There were various censuring noises during the Watergate fiasco and again preceding the impeachment of President William J. Clinton. Impeachment, of course, clearly is Constitutionally authorized. "The House of Representatives . . . shall have the sole Power of Impeachment." Article I, § 2. "The Senate shall have the sole Power to try all Impeachments. . . " Article I, § 3. (This writer and his wife had the honor, as guests of the late Chief Justice William H. Rehnquist, who presided, of observing portions of the Clinton Senatorial Impeachment trial. Those Senators and House of Representatives "Managers" who spoke appeared to understood the gravity of impeachment and the Senatorial role. They weren't considering some parliamentary political procedure such as censure; they were considering the Constitutionally authorized criminal procedure of impeachment.

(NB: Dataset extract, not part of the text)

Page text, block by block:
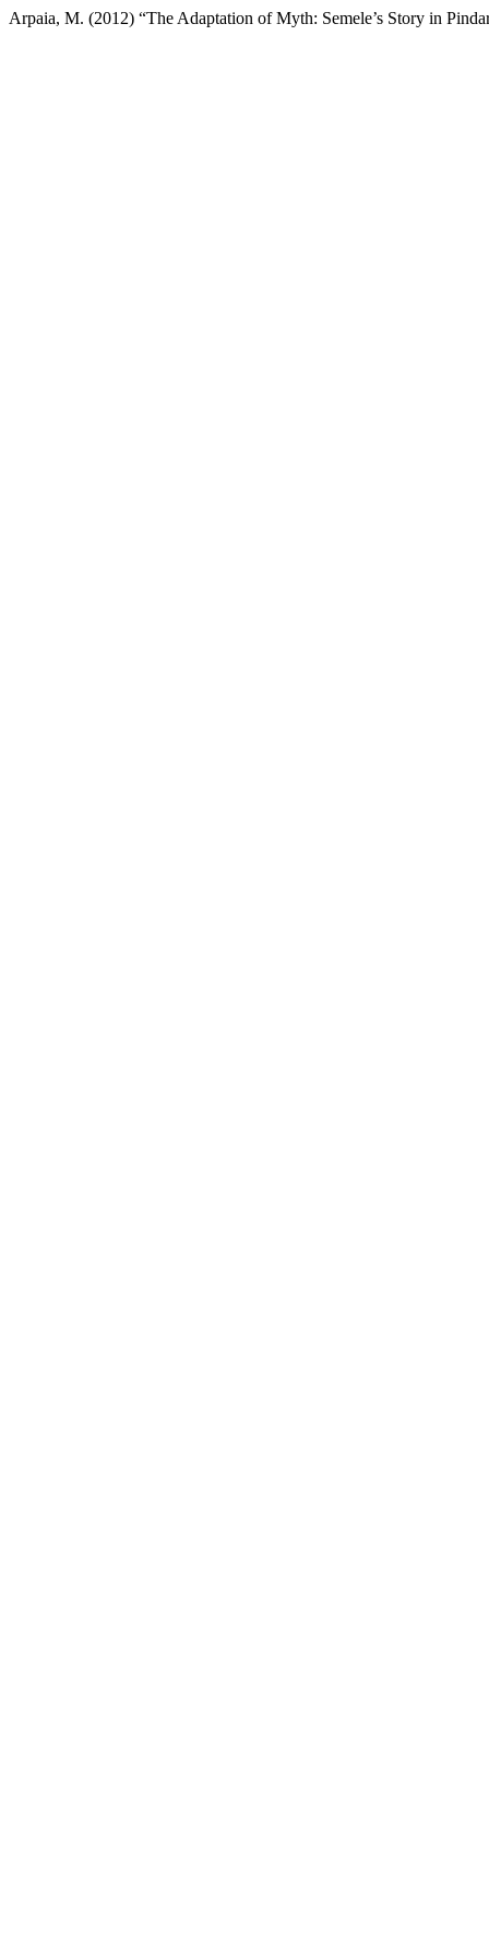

This comment, of course, does not address the substantive merits.)

The bottom line is that once again some in Congress attempted a publicity-seeking, Constitutionally unauthorized, parliamentary-not-Congressional procedure; garnered themselves a bundle of publicity; trotted off on recess; let - one hopes - the erroneous quest fade; and now have returned to address what should be the pending issues: Expenditures out of control, immigration out of control, ethics in need of some control; a trying War on Terror; so on.

Marion Edwyn Harrison is President of, and Counsel to, the Free Congress Foundation.